# In what order should I teach methods for solving (linear) ODEs?

I'm teaching at high school level and the next topic will be differential equations. I would like my students to be able to solve some simple linear and non-linear ODEs using the ansatz $x(t) = e^{\lambda t}$, seperating variables, varying the constant, etc. Also, I would like to treat both homogeneous and inhomogeneous linear differential equations. Lastly, I'd like to finish with some simple $2 \times 2$ or $3 \times 3$ systems of differential equations.

Many of these sections are strongly connected or can be applied to other sections, so I am having troubles choosing a good order in which I should teach the topics. The first order I've come up with is as follows:

1. Definitions and many examples
2. Direct integration
3. Seperating variables
4. $x(t) = e^{\lambda t}$ ansatz
5. Principle of superposition
6. Varying the constant
7. Inhomogeneous linear ODEs
8. Systems in matrix notation and how to solve them

Question 1: Is there anything important that is missing?

Question 2: Is this order fine or would you go for a (completely) different one? If so, why?

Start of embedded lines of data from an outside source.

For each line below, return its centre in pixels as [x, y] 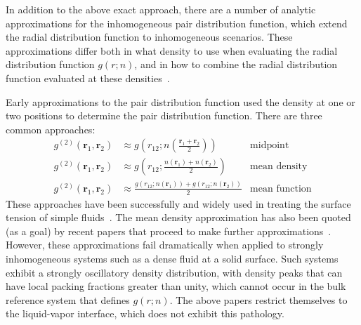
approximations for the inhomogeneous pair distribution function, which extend [177, 23]
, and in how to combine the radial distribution [236, 64]
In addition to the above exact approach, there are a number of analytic [161, 9]
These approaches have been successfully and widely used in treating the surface [178, 203]
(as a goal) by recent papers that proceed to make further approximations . [169, 231]
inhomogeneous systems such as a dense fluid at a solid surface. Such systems [172, 258]
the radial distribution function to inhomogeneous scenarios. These [149, 37]
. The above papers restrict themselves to [258, 299]
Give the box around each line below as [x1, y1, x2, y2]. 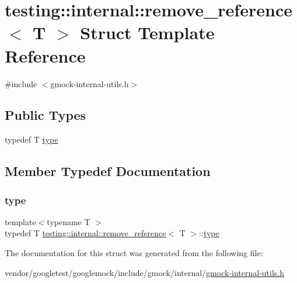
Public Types [5, 106, 86, 124]
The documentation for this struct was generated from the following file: [5, 247, 263, 259]
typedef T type [5, 133, 58, 146]
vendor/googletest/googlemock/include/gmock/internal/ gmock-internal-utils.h [5, 266, 285, 278]
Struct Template [80, 20, 215, 44]
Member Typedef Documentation [5, 162, 211, 180]
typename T [47, 215, 90, 227]
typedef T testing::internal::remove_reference [5, 227, 166, 239]
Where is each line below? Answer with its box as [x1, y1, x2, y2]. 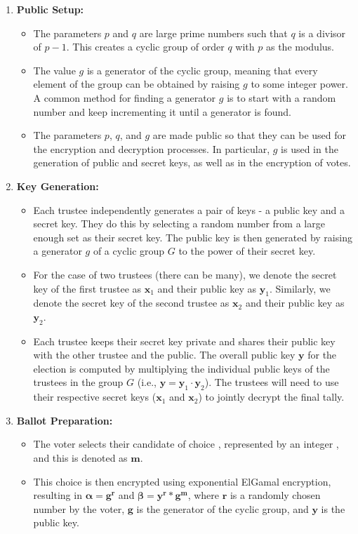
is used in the [281, 141, 338, 156]
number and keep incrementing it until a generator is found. [33, 104, 291, 119]
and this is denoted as [33, 450, 128, 465]
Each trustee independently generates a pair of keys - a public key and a [33, 202, 345, 217]
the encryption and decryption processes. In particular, [33, 141, 270, 156]
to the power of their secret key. [178, 243, 316, 258]
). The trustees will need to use [204, 375, 339, 389]
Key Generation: [16, 178, 99, 193]
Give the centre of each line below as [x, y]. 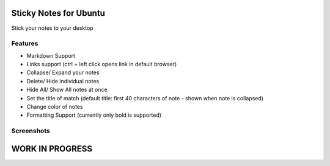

• You might consult a standard, traditional textbook. You seem to be taking an approach similar to them. The ones that are in their n-th edition represent a considerable amount of experience in teaching the subject and almost certainly follow a logical order of the topics. Feb 28 '16 at 14:14
• @MichaelE2, the order followed in the textbook for the class. Mar 2 '16 at 16:36
• (1) How much time do you have? Is this a full ODE course (semester in US) or is this a small unit of DE at end of a calculus course (common in US). This affects your strategy of how much to show. Won't get to systems then. Apr 8 '18 at 15:50
• (2) If you have sufficient time, I'm puzzled why the question on order. There are some standard approaches in textbooks (with some minor variation). Why not just go in same order as assigned text? Apr 8 '18 at 15:52

here is an example. i first deal with $\frac{dx}{dt} = ax + f$ using undetermined coefficients and variation of parameters in finding particular solution. in fact the variation of parameter formula $x = \int_0^t e^{a(t-s)}f(s) \, ds$ readily extends to $\frac{dx}{dt} + Ax + f.$
the other system to spend time is the conservative system $\frac{d^2x}{dt^2} = -\frac{dV}{dx}.$ here the pendulum equation comes in handy.